Print out the data exactly, keeping every image out of it.

---------- Given entries

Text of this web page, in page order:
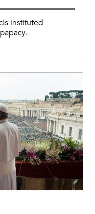
instituted
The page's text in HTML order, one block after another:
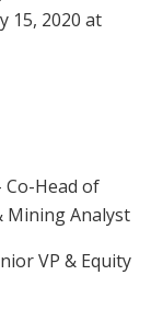
15, 2020 at
Co-Head of
Mining Analyst
VP & Equity
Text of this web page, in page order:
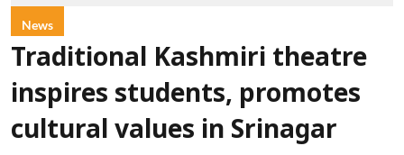
News
Traditional Kashmiri theatre
inspires students, promotes
cultural values in Srinagar
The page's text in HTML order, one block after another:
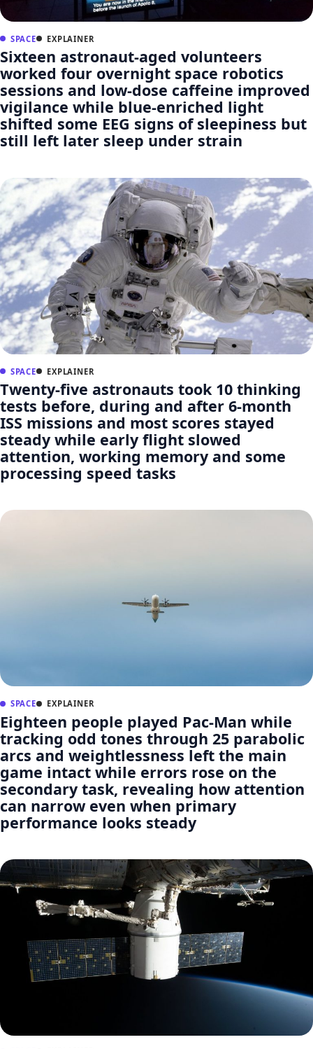
SPACE EXPLAINER
Sixteen astronaut-aged volunteers
worked four overnight space robotics
sessions and low-dose caffeine improved
vigilance while blue-enriched light
shifted some EEG signs of sleepiness but
still left later sleep under strain
SPACE EXPLAINER
Twenty-five astronauts took 10 thinking
tests before, during and after 6-month
ISS missions and most scores stayed
steady while early flight slowed
attention, working memory and some
processing speed tasks
SPACE EXPLAINER
Eighteen people played Pac-Man while
tracking odd tones through 25 parabolic
arcs and weightlessness left the main
game intact while errors rose on the
secondary task, revealing how attention
can narrow even when primary
performance looks steady
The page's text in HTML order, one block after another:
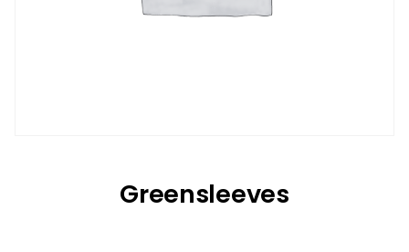
Greensleeves
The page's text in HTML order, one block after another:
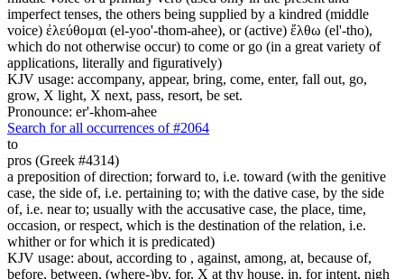
imperfect tenses, the others being supplied by a kindred (middle
voice) ἐλεύθομαι (el-yoo'-thom-ahee), or (active) ἔλθω (el'-tho),
which do not otherwise occur) to come or go (in a great variety of
applications, literally and figuratively)
KJV usage: accompany, appear, bring, come, enter, fall out, go,
grow, X light, X next, pass, resort, be set.
Pronounce: er'-khom-ahee
Search for all occurrences of #2064
to
pros (Greek #4314)
a preposition of direction; forward to, i.e. toward (with the genitive
case, the side of, i.e. pertaining to; with the dative case, by the side
of, i.e. near to; usually with the accusative case, the place, time,
occasion, or respect, which is the destination of the relation, i.e.
whither or for which it is predicated)
KJV usage: about, according to , against, among, at, because of,
before, between, (where-)by, for, X at thy house, in, for intent, nigh
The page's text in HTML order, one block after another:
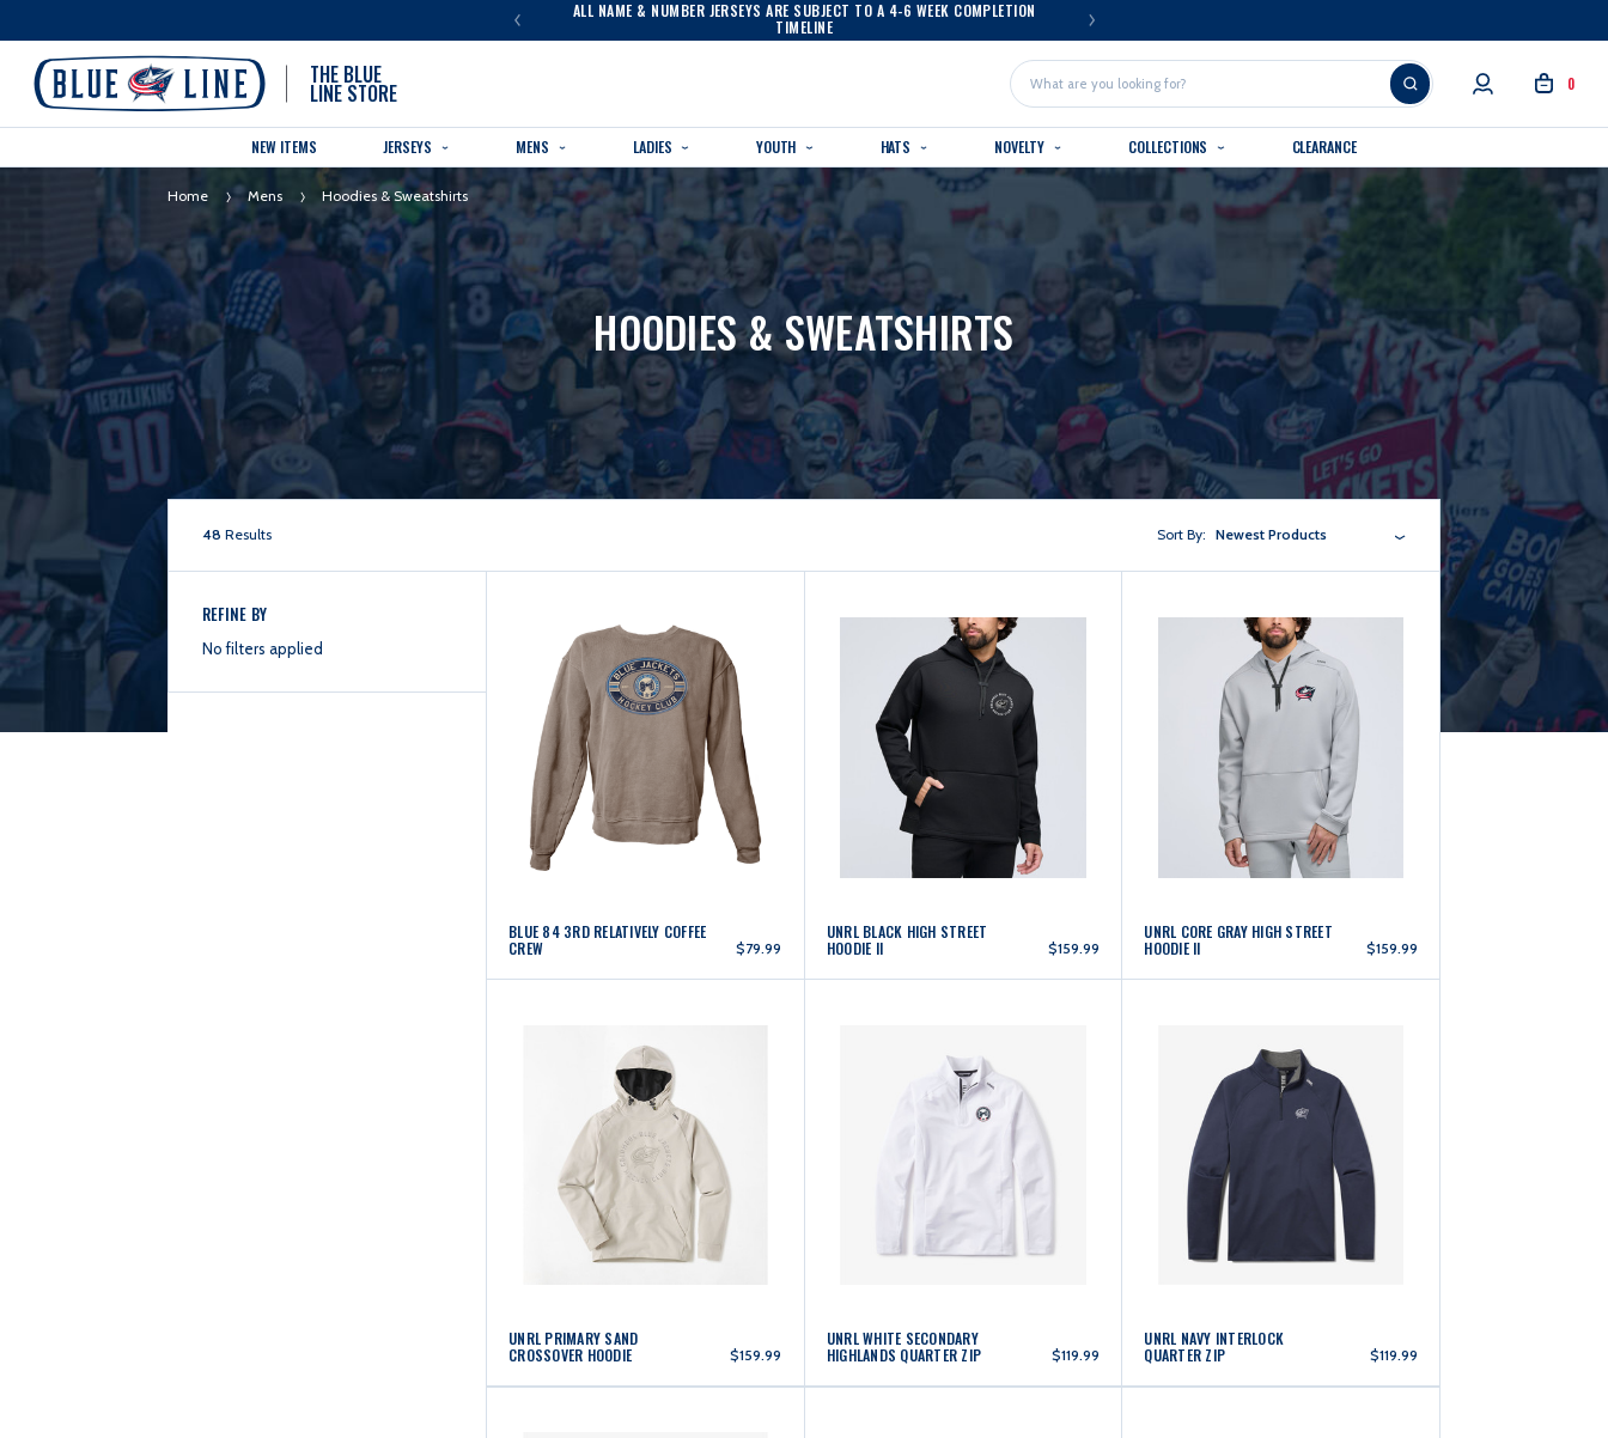
ALL NAME & NUMBER JERSEYS ARE SUBJECT TO A 4-6 WEEK COMPLETION
TIMELINE
THE BLUE
LINE STORE Search
0
NEW ITEMS JERSEYS MENS LADIES YOUTH HATS NOVELTY COLLECTIONS CLEARANCE
Home Mens Hoodies & Sweatshirts
HOODIES & SWEATSHIRTS
48 Results Sort By: Newest Products
REFINE BY
No filters applied
BLUE 84 3RD RELATIVELY COFFEE
CREW $79.99
UNRL BLACK HIGH STREET
HOODIE II $159.99
UNRL CORE GRAY HIGH STREET
HOODIE II $159.99
UNRL PRIMARY SAND
CROSSOVER HOODIE $159.99
UNRL WHITE SECONDARY
HIGHLANDS QUARTER ZIP $119.99
UNRL NAVY INTERLOCK
QUARTER ZIP $119.99

--------------------

Answer for the task =
Text of this web page, in page order:
instituted
The page's text in HTML order, one block after another:
15, 2020 at
Co-Head of
Mining Analyst
VP & Equity
Text of this web page, in page order:
News
Traditional Kashmiri theatre
inspires students, promotes
cultural values in Srinagar
The page's text in HTML order, one block after another:
SPACE EXPLAINER
Sixteen astronaut-aged volunteers
worked four overnight space robotics
sessions and low-dose caffeine improved
vigilance while blue-enriched light
shifted some EEG signs of sleepiness but
still left later sleep under strain
SPACE EXPLAINER
Twenty-five astronauts took 10 thinking
tests before, during and after 6-month
ISS missions and most scores stayed
steady while early flight slowed
attention, working memory and some
processing speed tasks
SPACE EXPLAINER
Eighteen people played Pac-Man while
tracking odd tones through 25 parabolic
arcs and weightlessness left the main
game intact while errors rose on the
secondary task, revealing how attention
can narrow even when primary
performance looks steady
The page's text in HTML order, one block after another:
Greensleeves
The page's text in HTML order, one block after another:
imperfect tenses, the others being supplied by a kindred (middle
voice) ἐλεύθομαι (el-yoo'-thom-ahee), or (active) ἔλθω (el'-tho),
which do not otherwise occur) to come or go (in a great variety of
applications, literally and figuratively)
KJV usage: accompany, appear, bring, come, enter, fall out, go,
grow, X light, X next, pass, resort, be set.
Pronounce: er'-khom-ahee
Search for all occurrences of #2064
to
pros (Greek #4314)
a preposition of direction; forward to, i.e. toward (with the genitive
case, the side of, i.e. pertaining to; with the dative case, by the side
of, i.e. near to; usually with the accusative case, the place, time,
occasion, or respect, which is the destination of the relation, i.e.
whither or for which it is predicated)
KJV usage: about, according to , against, among, at, because of,
before, between, (where-)by, for, X at thy house, in, for intent, nigh
The page's text in HTML order, one block after another:
ALL NAME & NUMBER JERSEYS ARE SUBJECT TO A 4-6 WEEK COMPLETION
TIMELINE
THE BLUE
LINE STORE Search
0
NEW ITEMS JERSEYS MENS LADIES YOUTH HATS NOVELTY COLLECTIONS CLEARANCE
Home Mens Hoodies & Sweatshirts
HOODIES & SWEATSHIRTS
48 Results Sort By: Newest Products
REFINE BY
No filters applied
BLUE 84 3RD RELATIVELY COFFEE
CREW $79.99
UNRL BLACK HIGH STREET
HOODIE II $159.99
UNRL CORE GRAY HIGH STREET
HOODIE II $159.99
UNRL PRIMARY SAND
CROSSOVER HOODIE $159.99
UNRL WHITE SECONDARY
HIGHLANDS QUARTER ZIP $119.99
UNRL NAVY INTERLOCK
QUARTER ZIP $119.99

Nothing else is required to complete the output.